Exercise 1.11 1. Determine the sum to infinity for the following series: a) \( 27+9+3+1+\ldots \) b) \( 4 ; 2 ; 1 ; \frac{1}{2} ; \ldots \) c) \( 16-4+1-\frac{1}{4}+\ldots \) d) \( 6+4+\frac{8}{3}+\frac{16}{9}+ \) e) \( -32+16-8+4-\ldots \) f) \( 25+15+9+\frac{2}{5} \) Evaluate the following, if possible. If not possible, give a reas infinity cannot be found. a) \( \sum_{n=1}^{\infty} 2 \cdot\left(\frac{1}{3}\right)^{n-1} \) b) \( \sum_{n=1}^{x}\left(-\frac{4}{5}\right)^{n-1} \) c) \( \sum_{n=1}^{\infty} \frac{1}{3}(2)^{n-1} \) d) \( \sum_{n=0}^{x} 18\left(\frac{2}{3}\right)^{n-1} \) e) \( \sum_{n=1}^{\infty} 18\left(\frac{3}{2}\right)^{n-1} \) f) \( \sum_{n=2}^{\infty} 3^{1-n} \)

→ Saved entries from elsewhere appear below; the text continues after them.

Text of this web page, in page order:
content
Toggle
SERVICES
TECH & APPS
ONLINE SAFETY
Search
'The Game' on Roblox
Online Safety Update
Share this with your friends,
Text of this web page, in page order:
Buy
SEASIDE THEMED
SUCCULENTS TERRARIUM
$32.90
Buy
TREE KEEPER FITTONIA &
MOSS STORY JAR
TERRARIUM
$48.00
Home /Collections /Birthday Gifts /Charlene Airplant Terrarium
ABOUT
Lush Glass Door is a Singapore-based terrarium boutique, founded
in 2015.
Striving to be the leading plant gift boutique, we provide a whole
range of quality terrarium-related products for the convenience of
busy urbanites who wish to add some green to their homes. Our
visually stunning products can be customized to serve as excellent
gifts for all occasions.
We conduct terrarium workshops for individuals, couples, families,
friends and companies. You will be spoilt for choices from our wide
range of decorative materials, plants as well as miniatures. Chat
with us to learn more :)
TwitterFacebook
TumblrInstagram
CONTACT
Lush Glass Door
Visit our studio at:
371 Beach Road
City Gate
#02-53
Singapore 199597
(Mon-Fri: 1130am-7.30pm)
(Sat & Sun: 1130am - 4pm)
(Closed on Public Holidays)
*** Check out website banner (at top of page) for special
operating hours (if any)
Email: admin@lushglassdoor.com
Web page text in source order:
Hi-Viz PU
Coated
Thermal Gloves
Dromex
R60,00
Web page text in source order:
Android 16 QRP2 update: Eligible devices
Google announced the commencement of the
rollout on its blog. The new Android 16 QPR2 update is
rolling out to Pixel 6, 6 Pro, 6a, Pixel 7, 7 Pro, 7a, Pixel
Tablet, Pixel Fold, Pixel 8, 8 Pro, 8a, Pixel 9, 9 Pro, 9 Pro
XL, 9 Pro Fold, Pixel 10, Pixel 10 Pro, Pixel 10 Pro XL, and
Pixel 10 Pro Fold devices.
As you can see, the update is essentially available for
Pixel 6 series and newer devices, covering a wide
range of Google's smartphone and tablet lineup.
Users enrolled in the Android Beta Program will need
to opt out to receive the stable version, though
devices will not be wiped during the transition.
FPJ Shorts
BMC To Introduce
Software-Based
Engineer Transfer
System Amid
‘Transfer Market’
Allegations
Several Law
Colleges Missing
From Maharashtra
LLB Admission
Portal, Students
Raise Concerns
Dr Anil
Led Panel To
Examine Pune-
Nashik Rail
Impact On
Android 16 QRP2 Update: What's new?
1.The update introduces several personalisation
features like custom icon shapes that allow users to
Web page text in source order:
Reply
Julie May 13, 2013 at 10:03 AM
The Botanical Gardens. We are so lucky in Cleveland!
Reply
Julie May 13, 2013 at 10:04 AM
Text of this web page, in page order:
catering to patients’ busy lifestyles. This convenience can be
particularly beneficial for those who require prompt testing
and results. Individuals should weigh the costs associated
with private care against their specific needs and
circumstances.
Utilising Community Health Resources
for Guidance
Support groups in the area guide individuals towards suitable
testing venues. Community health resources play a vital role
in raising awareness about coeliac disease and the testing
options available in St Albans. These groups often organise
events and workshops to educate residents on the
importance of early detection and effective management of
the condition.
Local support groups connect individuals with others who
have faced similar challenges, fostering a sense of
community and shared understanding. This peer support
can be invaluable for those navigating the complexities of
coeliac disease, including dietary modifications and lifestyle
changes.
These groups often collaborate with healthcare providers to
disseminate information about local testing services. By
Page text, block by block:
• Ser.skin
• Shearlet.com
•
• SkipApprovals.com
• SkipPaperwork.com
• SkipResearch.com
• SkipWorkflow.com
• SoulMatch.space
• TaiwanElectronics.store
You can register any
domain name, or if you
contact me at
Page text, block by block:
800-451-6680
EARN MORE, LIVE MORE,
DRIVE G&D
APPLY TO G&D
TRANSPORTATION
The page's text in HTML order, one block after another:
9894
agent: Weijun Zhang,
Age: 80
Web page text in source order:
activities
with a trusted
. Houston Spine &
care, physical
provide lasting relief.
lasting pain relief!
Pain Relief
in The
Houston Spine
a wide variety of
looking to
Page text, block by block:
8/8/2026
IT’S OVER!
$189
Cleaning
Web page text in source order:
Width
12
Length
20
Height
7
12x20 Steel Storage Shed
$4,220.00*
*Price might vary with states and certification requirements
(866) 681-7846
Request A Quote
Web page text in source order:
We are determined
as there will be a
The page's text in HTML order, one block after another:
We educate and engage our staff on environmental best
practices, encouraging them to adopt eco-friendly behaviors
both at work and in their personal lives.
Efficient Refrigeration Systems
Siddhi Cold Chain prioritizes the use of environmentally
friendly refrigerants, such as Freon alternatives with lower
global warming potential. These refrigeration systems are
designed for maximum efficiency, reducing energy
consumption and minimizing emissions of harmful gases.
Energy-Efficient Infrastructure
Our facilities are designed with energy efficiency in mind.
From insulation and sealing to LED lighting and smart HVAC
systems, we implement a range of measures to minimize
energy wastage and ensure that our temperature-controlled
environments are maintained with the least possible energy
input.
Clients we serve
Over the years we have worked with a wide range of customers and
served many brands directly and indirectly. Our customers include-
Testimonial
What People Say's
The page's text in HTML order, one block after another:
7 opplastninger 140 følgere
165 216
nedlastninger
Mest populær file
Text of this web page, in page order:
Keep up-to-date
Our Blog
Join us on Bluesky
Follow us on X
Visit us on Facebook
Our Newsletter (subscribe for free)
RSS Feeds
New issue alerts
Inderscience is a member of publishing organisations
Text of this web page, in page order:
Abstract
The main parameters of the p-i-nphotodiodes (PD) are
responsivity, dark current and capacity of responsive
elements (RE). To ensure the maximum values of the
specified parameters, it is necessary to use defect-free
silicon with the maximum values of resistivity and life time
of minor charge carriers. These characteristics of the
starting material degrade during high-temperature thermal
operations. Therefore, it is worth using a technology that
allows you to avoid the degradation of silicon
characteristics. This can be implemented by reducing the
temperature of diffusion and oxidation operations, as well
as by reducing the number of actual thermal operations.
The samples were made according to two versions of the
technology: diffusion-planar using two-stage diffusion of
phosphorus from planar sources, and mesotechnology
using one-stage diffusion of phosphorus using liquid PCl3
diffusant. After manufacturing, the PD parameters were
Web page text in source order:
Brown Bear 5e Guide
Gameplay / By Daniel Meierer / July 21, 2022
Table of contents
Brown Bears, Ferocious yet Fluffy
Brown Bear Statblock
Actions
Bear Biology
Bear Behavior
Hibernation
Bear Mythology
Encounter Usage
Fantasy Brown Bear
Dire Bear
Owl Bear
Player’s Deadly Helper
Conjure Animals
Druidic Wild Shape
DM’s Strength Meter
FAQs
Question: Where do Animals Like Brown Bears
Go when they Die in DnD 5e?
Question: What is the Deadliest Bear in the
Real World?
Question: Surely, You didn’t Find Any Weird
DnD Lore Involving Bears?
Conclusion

Let’s embark on a mathematical adventure and uncover the sum to infinity for each of these series, shall we? For the first set: a) This series is a geometric series. The first term \( a = 27 \) and the common ratio \( r = \frac{9}{27} = \frac{1}{3} \). The sum to infinity is given by \( S = \frac{a}{1 - r} = \frac{27}{1 - \frac{1}{3}} = \frac{27}{\frac{2}{3}} = 40.5 \). b) Here, we have another geometric series with \( a = 4 \) and \( r = \frac{2}{4} = \frac{1}{2} \). The sum to infinity is \( S = \frac{4}{1 - \frac{1}{2}} = \frac{4}{\frac{1}{2}} = 8 \). c) This series alternates between positive and negative, and it has \( a = 16 \) and \( r = -\frac{1}{4} \). Thus, the sum is \( S = \frac{16}{1 - (-\frac{1}{4})} = \frac{16}{\frac{5}{4}} = 12.8 \). d) Not a geometric series — it’s a bit trickier! However, the terms appear to have a pattern; multiplying previous terms by \( \frac{2}{3} \) gives \( a = 6 \) and \( r = \frac{2}{3} \). So, \( S = \frac{6}{1 - \frac{2}{3}} = 18 \). e) This diagonal dance with negative values starts with \( a = -32 \) and \( r = -\frac{1}{2} \). Following the formula gives \( S = \frac{-32}{1 - (-\frac{1}{2})} = \frac{-32}{\frac{3}{2}} = -\frac{64}{3} \). f) This is not a geometric series! It decreases quickly, but we can’t use the standard formula here; calculating the sum doesn't lead us to a meaningful sum to infinity in standard terms. Now, on to the infinite sums! a) A geometric series again, here \( a = 2 \) and \( r = \frac{1}{3} \). So we find \( S = \frac{2}{1 - \frac{1}{3}} = \frac{2}{\frac{2}{3}} = 3 \). b) This one's a finite series since it sums up to \( x \) terms; hence, its sum up to infinity isn’t applicable without a limit given! c) Here we have a different creature; since \( r = 2 \) is greater than 1, the series diverges to infinity, meaning no sum to infinity can be found. d) Like the previous series, we observe it’s finite for an upper limit \( x \)! You’d need to evaluate it with a specific \( x \) value for clarity. e) It’s a runaway series with \( r = \frac{3}{2} > 1 \), leading us again down the road to divergence. No sum here! f) With this series, extract the \( a = \frac{1}{9} \) while \( r = \frac{1}{3} \), resulting in \( S = \frac{3}{12} = \frac{1}{4} \) – a sweet finale! That’s the gist of the series summation, aren’t math and patterns delightful?